=== Exercise details ===
Using the data that follows, output only the lines from the line with "protein is an" up to and including the line with "checking for executable files ... OK", exactly, leaving pictures aside.

____________________

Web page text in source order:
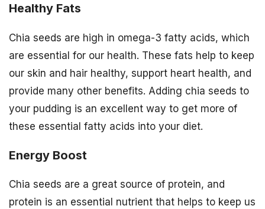
Healthy Fats
Chia seeds are high in omega-3 fatty acids, which
are essential for our health. These fats help to keep
our skin and hair healthy, support heart health, and
provide many other benefits. Adding chia seeds to
your pudding is an excellent way to get more of
these essential fatty acids into your diet.
Energy Boost
Chia seeds are a great source of protein, and
protein is an essential nutrient that helps to keep us
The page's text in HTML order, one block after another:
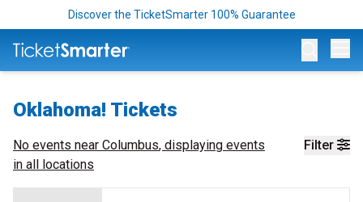
Discover the TicketSmarter 100% Guarantee
Oklahoma! Tickets
Filter
No events near Columbus, displaying events
in all locations
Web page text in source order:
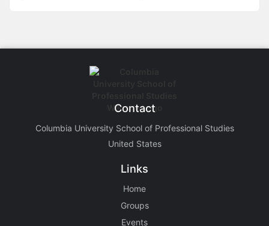
Contact
Columbia University School of Professional Studies
United States
Links
Home
Groups
Events
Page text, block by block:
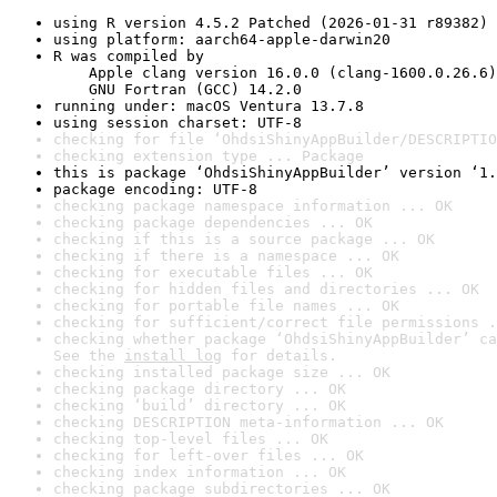
using R version 4.5.2 Patched (2026-01-31 r89382)
using platform: aarch64-apple-darwin20
R was compiled by
Apple clang version 16.0.0 (clang-1600.0.26.6)
GNU Fortran (GCC) 14.2.0
running under: macOS Ventura 13.7.8
using session charset: UTF-8
checking for file ‘OhdsiShinyAppBuilder/
checking extension type ... Package
this is package ‘OhdsiShinyAppBuilder’ version
package encoding: UTF-8
checking package namespace information ... OK
checking package dependencies ... OK
checking if this is a source package ... OK
checking if there is a namespace ... OK
checking for executable files ... OK
checking for hidden files and directories ... OK
checking for portable file names ... OK
checking for sufficient/correct file permissions
checking whether package
See the install log for details.
checking installed package size ... OK
checking package directory ... OK
checking ‘build’ directory ... OK
checking DESCRIPTION meta-information ... OK
checking top-level files ... OK
checking for left-over files ... OK
checking index information ... OK
checking package subdirectories ... OK
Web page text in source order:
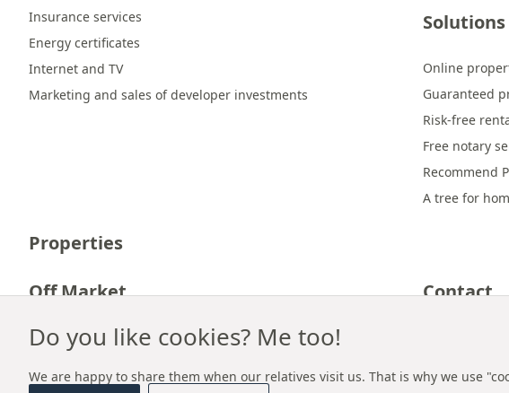
Insurance services
Energy certificates
Internet and TV
Marketing and sales of developer investments
Solutions
Online
Guaranteed
Risk-free
Free notary
Recommend
A tree for
Properties
Off Market
Career
Contact
Do you like cookies? Me too!
We are happy to share them when our relatives visit us. That is why we use
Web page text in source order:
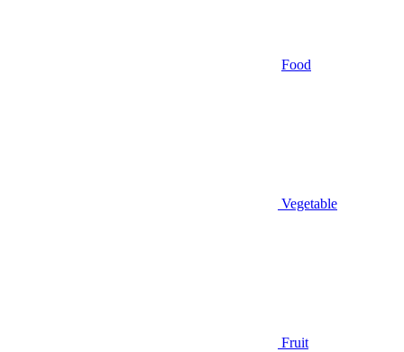
Food
Vegetable
Fruit
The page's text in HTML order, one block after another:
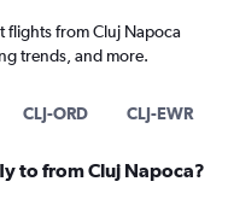
flights from Cluj Napoca
trends, and more.
CLJ-ORD CLJ-EWR
to from Cluj Napoca?
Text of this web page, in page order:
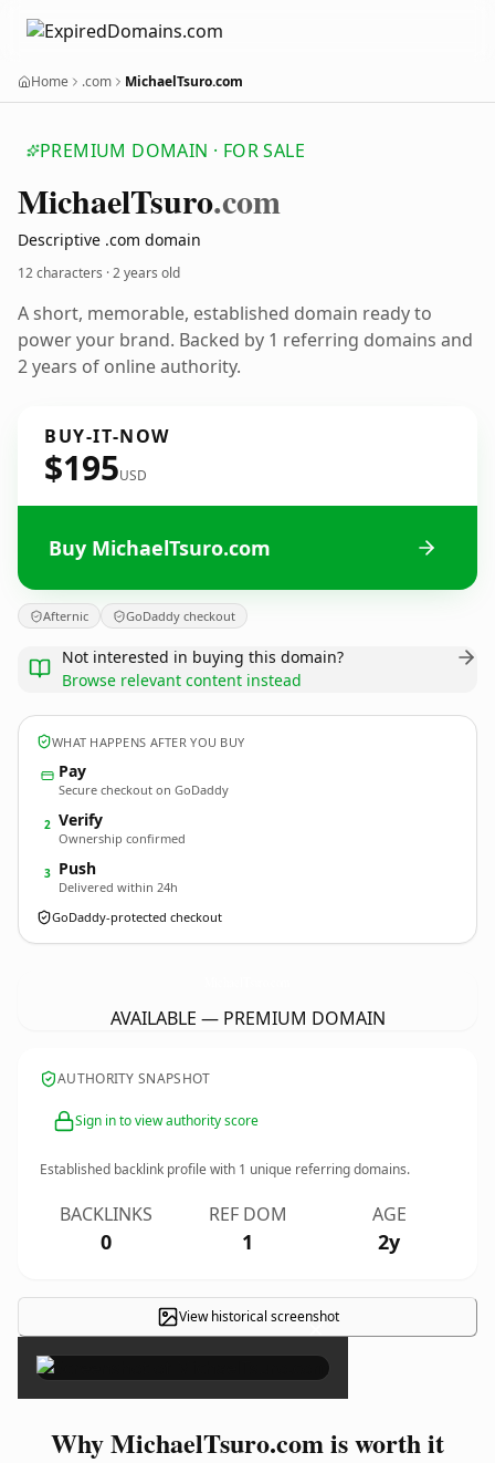
Home .com MichaelTsuro.com
PREMIUM DOMAIN · FOR SALE
MichaelTsuro.com
Descriptive .com domain
12 characters ·2 years old
A short, memorable, established domain ready to
power your brand. Backed by 1 referring domains and
2 years of online authority.
BUY-IT-NOW
$195USD
Buy MichaelTsuro.com
Afternic GoDaddy checkout
Not interested in buying this domain?
Browse relevant content instead
WHAT HAPPENS AFTER YOU BUY
Pay
Secure checkout on GoDaddy
2 Verify
Ownership confirmed
3 Push
Delivered within 24h
GoDaddy-protected checkout
AVAILABLE — PREMIUM DOMAIN
AUTHORITY SNAPSHOT
Sign in to view authority score
Established backlink profile with 1 unique referring domains.
BACKLINKS
0
REF DOM
1
AGE
2y
View historical screenshot
×
Why MichaelTsuro.com is worth it

____________________

=== Result for this exercise ===
protein is an essential nutrient that helps to keep us
The page's text in HTML order, one block after another:
Discover the TicketSmarter 100% Guarantee
Oklahoma! Tickets
Filter
No events near Columbus, displaying events
in all locations
Web page text in source order:
Contact
Columbia University School of Professional Studies
United States
Links
Home
Groups
Events
Page text, block by block:
using R version 4.5.2 Patched (2026-01-31 r89382)
using platform: aarch64-apple-darwin20
R was compiled by
Apple clang version 16.0.0 (clang-1600.0.26.6)
GNU Fortran (GCC) 14.2.0
running under: macOS Ventura 13.7.8
using session charset: UTF-8
checking for file ‘OhdsiShinyAppBuilder/
checking extension type ... Package
this is package ‘OhdsiShinyAppBuilder’ version
package encoding: UTF-8
checking package namespace information ... OK
checking package dependencies ... OK
checking if this is a source package ... OK
checking if there is a namespace ... OK
checking for executable files ... OK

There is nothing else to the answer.